**Task details:** Every line of the records that holds the word "visual" should be copied out.

------ Provided records ------

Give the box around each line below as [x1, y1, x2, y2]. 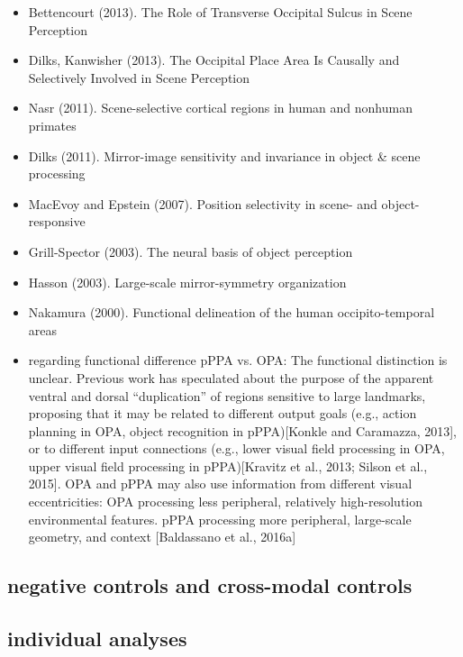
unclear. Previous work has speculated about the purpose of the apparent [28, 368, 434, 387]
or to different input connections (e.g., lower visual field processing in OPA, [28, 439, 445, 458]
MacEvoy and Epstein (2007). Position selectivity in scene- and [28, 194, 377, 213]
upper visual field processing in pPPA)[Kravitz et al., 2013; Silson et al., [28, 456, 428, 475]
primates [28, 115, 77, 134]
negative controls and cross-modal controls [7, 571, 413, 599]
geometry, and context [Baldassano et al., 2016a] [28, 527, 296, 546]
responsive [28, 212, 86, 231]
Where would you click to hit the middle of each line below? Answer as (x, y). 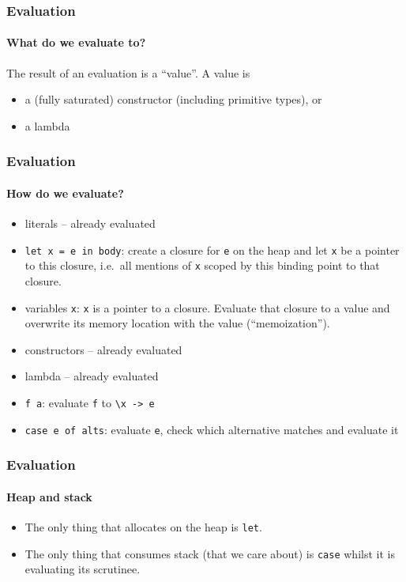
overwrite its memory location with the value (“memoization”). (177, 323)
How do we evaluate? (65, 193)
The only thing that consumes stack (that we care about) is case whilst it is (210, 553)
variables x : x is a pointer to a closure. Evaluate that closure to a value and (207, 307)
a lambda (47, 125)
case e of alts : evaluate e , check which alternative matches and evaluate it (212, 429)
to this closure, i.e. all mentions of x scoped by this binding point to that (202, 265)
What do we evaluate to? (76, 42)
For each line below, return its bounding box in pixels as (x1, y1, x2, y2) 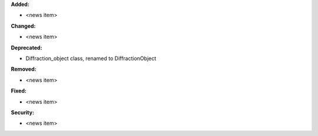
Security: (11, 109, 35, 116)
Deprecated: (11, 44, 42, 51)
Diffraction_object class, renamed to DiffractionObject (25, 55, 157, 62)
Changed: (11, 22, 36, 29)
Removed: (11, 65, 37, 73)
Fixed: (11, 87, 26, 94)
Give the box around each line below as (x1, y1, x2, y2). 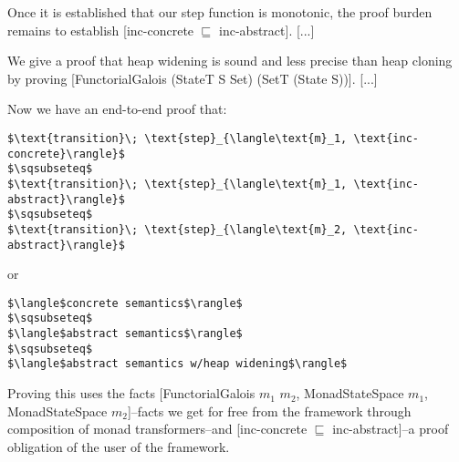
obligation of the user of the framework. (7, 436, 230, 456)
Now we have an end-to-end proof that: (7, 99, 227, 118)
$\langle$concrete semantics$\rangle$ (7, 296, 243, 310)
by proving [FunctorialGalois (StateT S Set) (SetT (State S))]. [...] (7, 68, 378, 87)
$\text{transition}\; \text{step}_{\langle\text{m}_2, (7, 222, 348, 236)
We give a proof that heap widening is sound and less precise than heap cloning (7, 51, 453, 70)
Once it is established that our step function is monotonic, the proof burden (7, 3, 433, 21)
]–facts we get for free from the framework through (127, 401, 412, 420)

------
------ Provided records ------

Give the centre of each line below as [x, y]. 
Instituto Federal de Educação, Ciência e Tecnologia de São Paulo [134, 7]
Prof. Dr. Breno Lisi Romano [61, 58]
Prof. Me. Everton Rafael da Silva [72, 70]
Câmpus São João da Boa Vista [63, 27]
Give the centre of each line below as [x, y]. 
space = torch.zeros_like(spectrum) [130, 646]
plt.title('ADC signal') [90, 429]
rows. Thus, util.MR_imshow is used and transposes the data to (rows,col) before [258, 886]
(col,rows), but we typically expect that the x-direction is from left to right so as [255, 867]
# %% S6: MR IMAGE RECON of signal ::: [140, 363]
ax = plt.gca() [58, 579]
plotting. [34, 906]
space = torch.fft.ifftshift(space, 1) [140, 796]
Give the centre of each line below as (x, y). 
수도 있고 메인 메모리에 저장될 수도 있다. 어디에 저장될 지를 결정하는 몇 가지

------

**Output:**
or to different input connections (e.g., lower visual field processing in OPA, [28, 439, 445, 458]
upper visual field processing in pPPA)[Kravitz et al., 2013; Silson et al., [28, 456, 428, 475]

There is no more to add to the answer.